Mächtig erwischt hatte es die Elektroniker aus dem Kyffhäuserkreis. Nur einer von sechs Prüflingen bestand die Prüfungen. Auch die Tischler waren mit drei von sechs nicht gerade erfolgreich, genauso wenig wie die Fleischer, denn dort rauschten fünf von 10 durch die Prüfungen. Man muss halt registrieren, so eine Gesellenprüfung ist kein Zuckerschlecken, da muss man sich schon richtig reinknien.
Kreishandwerksmeister Michael Günther sagte in seinen Begrüßungsworten zu den Gesellen, zeigen sie Qualität statt Schwarzarbeit. Zeigen sie, dass in Deutschland ohne Handwerk nichts läuft. Günther verband das Ganze nochmals mit einem Aufruf im Kampf gegen die Schwarzarbeit. Erforderte die Junggesellen auf, sich durch Weiterqualifizierung in ihrem Beruf zu festigen.
Auch die Politik bekam ihr Fett weg. Günther forderte die Politiker auf, dass die Handwerker mehr von ihren Nebenkosten befreit werden müssen. Vor der Freisprechung gab es für Günther noch eine sehr wichtige Aufgabe. Er zeichnete Hans Gothe für 50 Jahre Handwerksmeister mit dem Goldenen Meisterbrief aus.
Ein Handwerker auf der Walz, Martin Greibke, hielt eine sehr interessante Festrede, und verwies darauf, dass auch die Walz (von einem Handwerker zum anderen) noch nicht aus der Mode gekommen ist. In seiner Kluft wird er allerdings oft für einen Zimmermann gehalten, ist aber in Wirklichkeit ein Steinmetz.
Vor der Freisprechung wurden noch die Besten Auszubildenden geehrt:
- Liste der Besten Auszubildenden aus der Sommerprüfung 2009
- Tischler UHK Christian Stude aus Rodeberg/Struth ausgebildet von der Bautischlerei Jakobi und Söhne GmbH, Struth
- Friseure Kyff. UHK Sandra Müller aus Mühlhausen ausgebildet vom Hairstudio "M", Mühlhausen
- Karosserie- und Fahrzeugbauer (vorzeitig ausgelernt) Thomas Lindenlaub aus Rohr ausgebildet vom Autohaus Hommel, Suhl
- FV im Lebensmittelhandwerk Kyff. UHK Nicole Herrmann aus 06577 Heldrungen ausgebildet von der Fleischerei Holzapfel Oldisleben
- Bäcker Kyffhäuserkreis Luise Gerber aus Gorsleben ausgebildet von der Bäckerei Ronald Gerber, Gorsieben
Freisprechungsspruch
Ich bitte, die jungen Gesellinnen und Gesellen sich von den Plätzen zu erheben !

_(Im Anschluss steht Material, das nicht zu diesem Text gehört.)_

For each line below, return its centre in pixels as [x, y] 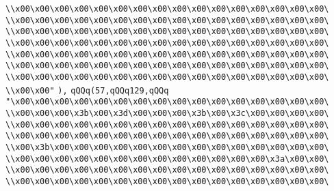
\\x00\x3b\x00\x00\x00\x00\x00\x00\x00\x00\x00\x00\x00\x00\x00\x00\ [167, 147]
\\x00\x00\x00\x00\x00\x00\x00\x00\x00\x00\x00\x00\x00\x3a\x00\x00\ [167, 159]
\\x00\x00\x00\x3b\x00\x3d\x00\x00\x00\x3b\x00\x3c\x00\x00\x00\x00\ [167, 113]
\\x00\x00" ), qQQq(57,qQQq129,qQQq [87, 90]

Im Sturm der Zeit, tut eines wirklich Not, dass gutes Handwerk kraftvoll sich erhält. Doch dies Erfolges oberstes Gebot, ist Schritt zu halten mit dem Gang der Welt.
Ich spreche Sie, kraft meines Amtes als Kreishandwerksmeister aus dem Lehrlingsstand frei. Sie sind nun Gesellen und für sich selbst verantwortlich. Führen Sie Ihre Gesellenarbeit zum eigenen und zum Ansehen des gesamten Handwerks immer korrekt, fleißig und aufrichtig durch.